The bottom line is that we are not going to get happier by consuming more. There is nothing inherently wrong with consumption, but the problem comes when we consume compulsively.

Minimalism provides an answer. It is a simple lifestyle of deciding what you need and don’t need in life to be happy. The principle of minimalism can be traced back to Buddhism and Christianity, which suggest getting rid of physical possessions in order to gain wisdom or spiritual focus. A form of minimalism that is becoming more and more common around the world today is exemplified in the increase of people converting their homes to “tiny houses”. That’s right, people are ditching their regular houses and many of their belongings to convert to tiny, sometimes portable, homes. These people have realized what they love to do and what makes them happy, such as traveling the world and being outdoors, does not involve owning a larger, stationary house and lots of other belongings. Converting to a tiny house can also be cheaper and better for the environment in the long run.

 

Another example of minimalism can be viewed on the show “Tidying Up with Marie Kondo,” found on Netflix. Marie Kondo is an organizing consultant and author who has written well known books about tidying up. In this series Marie Kondo visits several families with way too many items in their cluttered homes and challenges them to get rid of all unnecessary items that do not spark happiness in them. In the end, the families are successful in going through a complete transformation of tidying up, which allows their lives to become happier and less stressful because their houses are much more organized. Therefore, the clutter of their homes no longer stresses them out and they can live better lives.

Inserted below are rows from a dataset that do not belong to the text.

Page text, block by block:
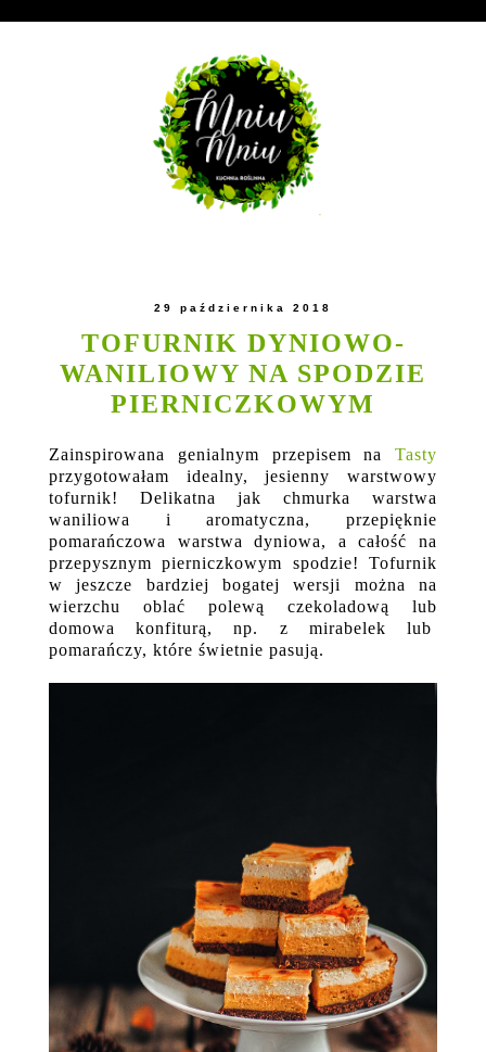
29 października 2018
TOFURNIK DYNIOWO-
WANILIOWY NA SPODZIE
PIERNICZKOWYM
Zainspirowana genialnym przepisem na Tasty
przygotowałam idealny, jesienny warstwowy
tofurnik! Delikatna jak chmurka warstwa
waniliowa i aromatyczna, przepięknie
pomarańczowa warstwa dyniowa, a całość na
przepysznym pierniczkowym spodzie! Tofurnik
w jeszcze bardziej bogatej wersji można na
wierzchu oblać polewą czekoladową lub
domowa konfiturą, np. z mirabelek lub
pomarańczy, które świetnie pasują.
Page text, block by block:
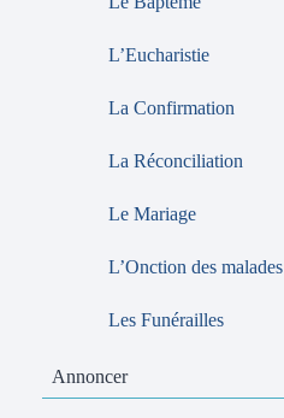
L’Eucharistie
La Confirmation
La Réconciliation
Le Mariage
L’Onction des malades
Les Funérailles
Annoncer
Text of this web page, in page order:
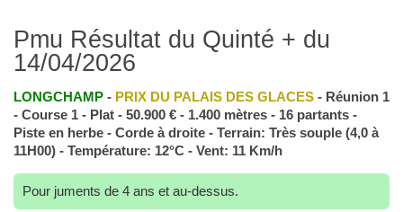
Pmu Résultat du Quinté + du
14/04/2026
LONGCHAMP- PRIX DU PALAIS DES GLACES- Réunion 1
- Course 1 - Plat - 50.900 € - 1.400 mètres - 16 partants -
Piste en herbe - Corde à droite - Terrain: Très souple (4,0 à
11H00) - Température: 12°C - Vent: 11 Km/h
Pour juments de 4 ans et au-dessus.
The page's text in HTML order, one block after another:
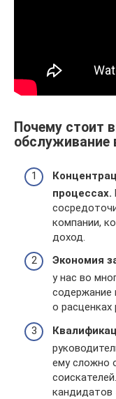
Почему стоит
обслуживание
процессах.
компании,
доход.
Экономия
у нас во
содержание
о
ему сложно
кандидатов
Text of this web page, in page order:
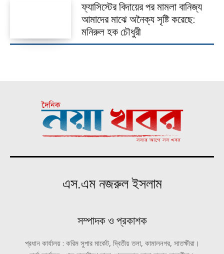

Owning important things is not necessarily a bad thing. Everyone owns stuff, but the question is if we really need all of it to be happy. Ultimately, minimalism is a philosophy that people can use if they find themselves unhappy with all of the stuff that they own.  Minimalists generally find peace in only owning the things that they truly need, finding happiness and liberation in letting go of “stuff” and all the anxieties inherent in buying and acquiring more and more things. Letting go of items that no longer bring you happiness allows you to relax, knowing that you don’t have to worry about the burden of clutter anymore.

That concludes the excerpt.